Goal of the exercise >>
Every line of the entries below from the one containing "an idea in the" to the one containing "this problem can", both ends included, must be written out exactly. No other line belongs in the answer.

Stored items
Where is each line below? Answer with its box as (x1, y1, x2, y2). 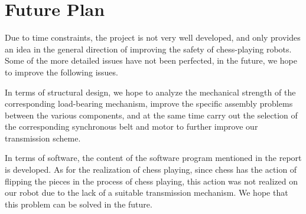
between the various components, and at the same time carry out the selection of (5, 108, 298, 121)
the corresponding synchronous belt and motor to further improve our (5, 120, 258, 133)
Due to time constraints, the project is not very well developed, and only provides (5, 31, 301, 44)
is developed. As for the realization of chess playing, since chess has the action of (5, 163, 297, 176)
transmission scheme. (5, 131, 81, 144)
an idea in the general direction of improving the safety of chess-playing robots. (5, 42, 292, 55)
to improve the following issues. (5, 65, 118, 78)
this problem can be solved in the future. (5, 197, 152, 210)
* * *
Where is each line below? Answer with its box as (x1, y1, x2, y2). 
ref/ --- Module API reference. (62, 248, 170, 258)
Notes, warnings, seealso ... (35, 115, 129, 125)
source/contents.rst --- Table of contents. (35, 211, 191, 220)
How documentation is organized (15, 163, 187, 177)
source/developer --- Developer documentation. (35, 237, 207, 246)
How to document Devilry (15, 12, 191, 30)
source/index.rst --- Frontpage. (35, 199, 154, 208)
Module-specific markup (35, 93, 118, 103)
==
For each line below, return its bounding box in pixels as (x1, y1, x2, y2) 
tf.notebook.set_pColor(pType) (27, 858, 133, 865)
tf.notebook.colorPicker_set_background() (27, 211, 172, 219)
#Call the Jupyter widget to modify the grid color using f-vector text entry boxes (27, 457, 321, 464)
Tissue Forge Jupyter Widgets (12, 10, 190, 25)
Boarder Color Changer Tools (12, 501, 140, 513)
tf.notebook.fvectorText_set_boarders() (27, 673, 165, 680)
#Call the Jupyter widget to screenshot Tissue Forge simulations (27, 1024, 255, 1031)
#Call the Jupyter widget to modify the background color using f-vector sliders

Answer to the problem >>
an idea in the general direction of improving the safety of chess-playing robots. (5, 42, 292, 55)
to improve the following issues. (5, 65, 118, 78)
this problem can be solved in the future. (5, 197, 152, 210)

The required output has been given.